On June 20, 2019, the EU adopted legislation imposing fairness, transparency and effective redress obligations on online trading platforms and search engines in relation to business users. Regulation 2019/1150 will enter into effect on July 12, 2020. The Regulation will apply to providers regardless of where they are located if they deal with business users established in the EU that serve EU consumers.
The Regulation seeks to address the “superior bargaining power” of certain platforms and is the first direct regulation of online platforms by the EU. It may well not be the last. A panel of experts appointed by (outgoing) Competition Commissioner Vestager recently recommended bolstering competition rules with regulation in their report “Competition policy for the digital era”, a position that the Commissioner herself has publicly supported.
The Regulation imposes a number of transparency and fairness requirements including:
- Self-preferencing: Providers that are also sellers of goods and services on the same platform must disclose any advantages granted their own goods and services.
- Ranking transparency: Providers must disclose the main parameters they use to rank goods and services (but not their ranking algorithms which are protected trade secrets) as well as whether ranking may be influenced by payment or other remuneration.
- MFN clauses: Providers must state the main economic, commercial or legal reasons for any requirement that traders not offer their goods or services at more favorable conditions elsewhere (“most-favored nation” or MFN clauses).
- Data access: Platform terms and conditions must describe what technical and contractual access business users may or may not have to data generated through, or provided to the platform. Providers must also disclose the scope and nature of their own access to such data.
- Terms and conditions: Terms and conditions must be easily accessible and drafted in plain and intelligible language. Amendments require at least 15 days’ notice and cannot be retroactive. Business users must have the right to terminate if they do not accept the proposed amendments.
- Termination rights: A platform must give business users at least 30 days’ notice before termination and provide a statement of reasons.

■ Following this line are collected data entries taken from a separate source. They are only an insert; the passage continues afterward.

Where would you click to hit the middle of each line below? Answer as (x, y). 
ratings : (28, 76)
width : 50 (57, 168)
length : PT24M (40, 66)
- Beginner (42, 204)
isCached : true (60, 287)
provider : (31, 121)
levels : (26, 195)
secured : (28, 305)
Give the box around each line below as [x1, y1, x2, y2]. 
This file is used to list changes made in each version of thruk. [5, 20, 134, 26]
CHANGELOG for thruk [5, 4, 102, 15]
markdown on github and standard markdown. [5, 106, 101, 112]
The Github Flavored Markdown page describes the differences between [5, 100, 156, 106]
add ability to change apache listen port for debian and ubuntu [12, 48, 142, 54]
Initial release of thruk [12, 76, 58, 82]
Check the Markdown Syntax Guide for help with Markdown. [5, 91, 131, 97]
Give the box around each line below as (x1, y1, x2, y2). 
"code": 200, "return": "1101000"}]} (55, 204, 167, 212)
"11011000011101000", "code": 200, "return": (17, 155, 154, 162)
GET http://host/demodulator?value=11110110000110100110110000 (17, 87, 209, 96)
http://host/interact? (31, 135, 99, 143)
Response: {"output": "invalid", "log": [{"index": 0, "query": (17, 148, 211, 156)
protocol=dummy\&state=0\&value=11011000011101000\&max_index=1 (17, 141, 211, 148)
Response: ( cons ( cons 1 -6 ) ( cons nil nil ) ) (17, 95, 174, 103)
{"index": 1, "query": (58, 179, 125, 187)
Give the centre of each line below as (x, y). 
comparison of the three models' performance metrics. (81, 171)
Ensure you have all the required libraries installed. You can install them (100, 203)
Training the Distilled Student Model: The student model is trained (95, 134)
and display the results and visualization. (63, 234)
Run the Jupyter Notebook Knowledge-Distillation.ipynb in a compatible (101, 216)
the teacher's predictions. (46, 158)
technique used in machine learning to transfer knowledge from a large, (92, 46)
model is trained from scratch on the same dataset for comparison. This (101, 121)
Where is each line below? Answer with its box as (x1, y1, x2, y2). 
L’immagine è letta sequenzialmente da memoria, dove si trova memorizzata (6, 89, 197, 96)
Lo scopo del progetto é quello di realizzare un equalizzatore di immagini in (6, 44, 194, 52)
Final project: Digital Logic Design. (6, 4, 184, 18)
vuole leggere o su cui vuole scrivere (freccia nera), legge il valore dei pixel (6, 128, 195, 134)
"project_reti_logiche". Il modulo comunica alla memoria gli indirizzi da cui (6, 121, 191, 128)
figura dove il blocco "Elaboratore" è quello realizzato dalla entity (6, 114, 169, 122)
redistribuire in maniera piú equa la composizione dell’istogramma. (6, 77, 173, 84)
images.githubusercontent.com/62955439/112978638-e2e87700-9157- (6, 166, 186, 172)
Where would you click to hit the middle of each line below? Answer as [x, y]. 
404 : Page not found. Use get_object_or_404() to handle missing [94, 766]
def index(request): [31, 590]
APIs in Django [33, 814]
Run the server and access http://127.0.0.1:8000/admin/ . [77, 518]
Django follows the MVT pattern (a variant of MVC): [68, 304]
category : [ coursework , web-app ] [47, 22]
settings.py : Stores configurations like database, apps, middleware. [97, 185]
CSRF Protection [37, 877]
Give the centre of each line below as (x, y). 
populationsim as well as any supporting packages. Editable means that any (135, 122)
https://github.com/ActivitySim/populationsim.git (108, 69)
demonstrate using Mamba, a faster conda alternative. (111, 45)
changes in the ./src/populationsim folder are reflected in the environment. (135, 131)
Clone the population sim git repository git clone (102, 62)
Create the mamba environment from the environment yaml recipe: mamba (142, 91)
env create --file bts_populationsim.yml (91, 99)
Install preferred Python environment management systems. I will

- Internal complaints handling and out-of-court dispute settlement: Platforms that do not qualify as “small enterprises” must set up internal complaints handling systems and identify two or more mediators with whom they are willing to engage.
- Enforcement: Representative organizations and/or public bodies will be able to initiate judicial proceedings against platforms that fail to comply and Member States may establish penalties for violations of the Regulation.
Link with competition law
The Regulation is clearly inspired by concerns similar to those behind recent EU competition cases against several large technology and e-commerce companies. Most conspicuously, the European Commission has in recent years fined Google several billions of euros for platform-based conduct. However, the new Regulation applies without prejudice to competition law and covers online platforms and search engines regardless of whether or not they are dominant. Conduct covered by the Regulation’s transparency requirements may nonetheless infringe competition law if carried out by a dominant platform, and certain terms, e.g., “wide” MFN clauses, while not banned by the Regulation, may nonetheless be caught by EU rules on anticompetitive agreements.